Bilingual Corpus Mining and Multistage Fine-Tuning for Improving Machine Translation of Lecture Transcripts

Haiyue Song,Raj Dabre,Chenhui Chu,Atsushi Fujita,Sadao Kurohashi
2023-11-07
Abstract:Lecture transcript translation helps learners understand online courses, however, building a high-quality lecture machine translation system lacks publicly available parallel corpora. To address this, we examine a framework for parallel corpus mining, which provides a quick and effective way to mine a parallel corpus from publicly available lectures on Coursera. To create the parallel corpora, we propose a dynamic programming based sentence alignment algorithm which leverages the cosine similarity of machine-translated sentences. The sentence alignment F1 score reaches 96%, which is higher than using the BERTScore, LASER, or sentBERT methods. For both English--Japanese and English--Chinese lecture translations, we extracted parallel corpora of approximately 50,000 lines and created development and test sets through manual filtering for benchmarking translation performance. Through machine translation experiments, we show that the mined corpora enhance the quality of lecture transcript translation when used in conjunction with out-of-domain parallel corpora via multistage fine-tuning. Furthermore, this study also suggests guidelines for gathering and cleaning corpora, mining parallel sentences, cleaning noise in the mined data, and creating high-quality evaluation splits. For the sake of reproducibility, we have released the corpora as well as the code to create them. The dataset is available at <a class="link-external link-https" href="https://github.com/shyyhs/CourseraParallelCorpusMining" rel="external noopener nofollow">this https URL</a>.
Computation and Language
What problem does this paper attempt to address?

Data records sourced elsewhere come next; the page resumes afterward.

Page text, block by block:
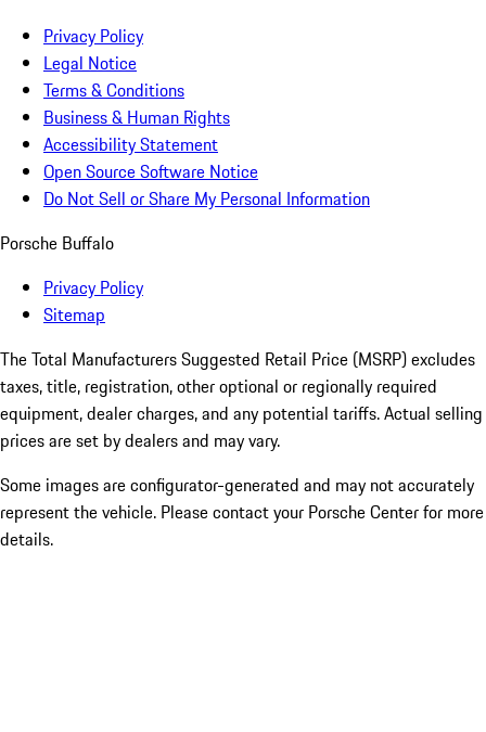
Privacy Policy
Legal Notice
Terms & Conditions
Business & Human Rights
Accessibility Statement
Open Source Software Notice
Do Not Sell or Share My Personal Information
Porsche Buffalo
Privacy Policy
Sitemap
The Total Manufacturers Suggested Retail Price (MSRP) excludes
taxes, title, registration, other optional or regionally required
equipment, dealer charges, and any potential tariffs. Actual selling
prices are set by dealers and may vary.
Some images are configurator-generated and may not accurately
represent the vehicle. Please contact your Porsche Center for more
details.
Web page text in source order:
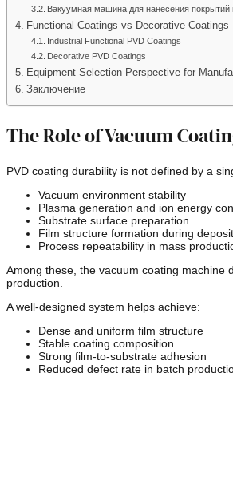
Вакуумная машина для нанесения
Functional Coatings vs Decorative Coatings
Industrial Functional PVD Coatings
Decorative PVD Coatings
Equipment Selection Perspective for
Заключение
The Role of Vacuum
PVD coating durability is not defined by a
Vacuum environment stability
Plasma generation and ion energy
Substrate surface preparation
Film structure formation during
Process repeatability in mass
Among these, the vacuum coating machine
production.
A well-designed system helps achieve:
Dense and uniform film structure
Stable coating composition
Strong film-to-substrate adhesion
Reduced defect rate in batch
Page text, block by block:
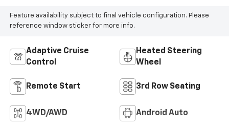
Feature availability subject to final vehicle configuration. Please
reference window sticker for more info.
Adaptive Cruise
Control
Heated Steering
Wheel
Remote Start 3rd Row Seating
4WD/AWD Android Auto
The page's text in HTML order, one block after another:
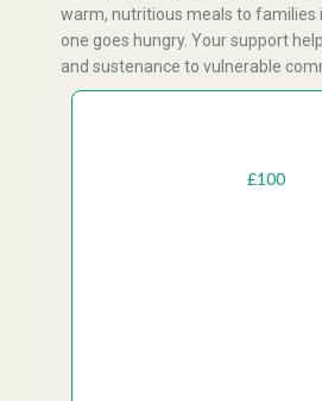
warm, nutritious meals to families
one goes hungry. Your support
and sustenance to vulnerable
£100

The paper primarily focuses on addressing the issue of subtitle translation for online courses (especially lectures) to facilitate non-native English speakers' access to global knowledge. Specifically, the paper concentrates on constructing high-quality machine translation systems for translating lecture subtitles between English and Japanese, as well as English and Chinese. Due to the lack of publicly available parallel corpora, which are datasets of text in two languages aligned with each other, building such translation systems poses challenges. To tackle this issue, the authors propose a framework for mining parallel corpora from public platforms like Coursera. They first developed a sentence alignment algorithm based on dynamic programming, which utilizes the cosine similarity between sentences in machine translations to enhance alignment precision. This method demonstrated superior performance to other approaches such as BERTScore, LASER, or sentBERT in experiments, achieving an F1 score of 96%. Subsequently, the authors used this algorithm to extract approximately 50,000 lines of English-Japanese and English-Chinese parallel corpora from Coursera and created development and test sets through manual filtering to evaluate translation performance. Through machine translation experiments, the authors showed that the mined corpora, when combined with out-of-domain parallel corpora and used with multi-stage fine-tuning techniques, could significantly improve the quality of lecture subtitle translation. Moreover, the research provides guidelines for collecting and cleaning corpora, mining parallel sentences, cleaning noise from mined data, and creating high-quality evaluation splits. To facilitate reproducibility, the authors have made the corpora and the code for creating them publicly available. In summary, the core contribution of the paper lies in proposing an effective method to mine and utilize large-scale parallel corpora, particularly in the educational domain, which will help improve and accelerate the translation of online course subtitles, thereby promoting the dissemination of global knowledge.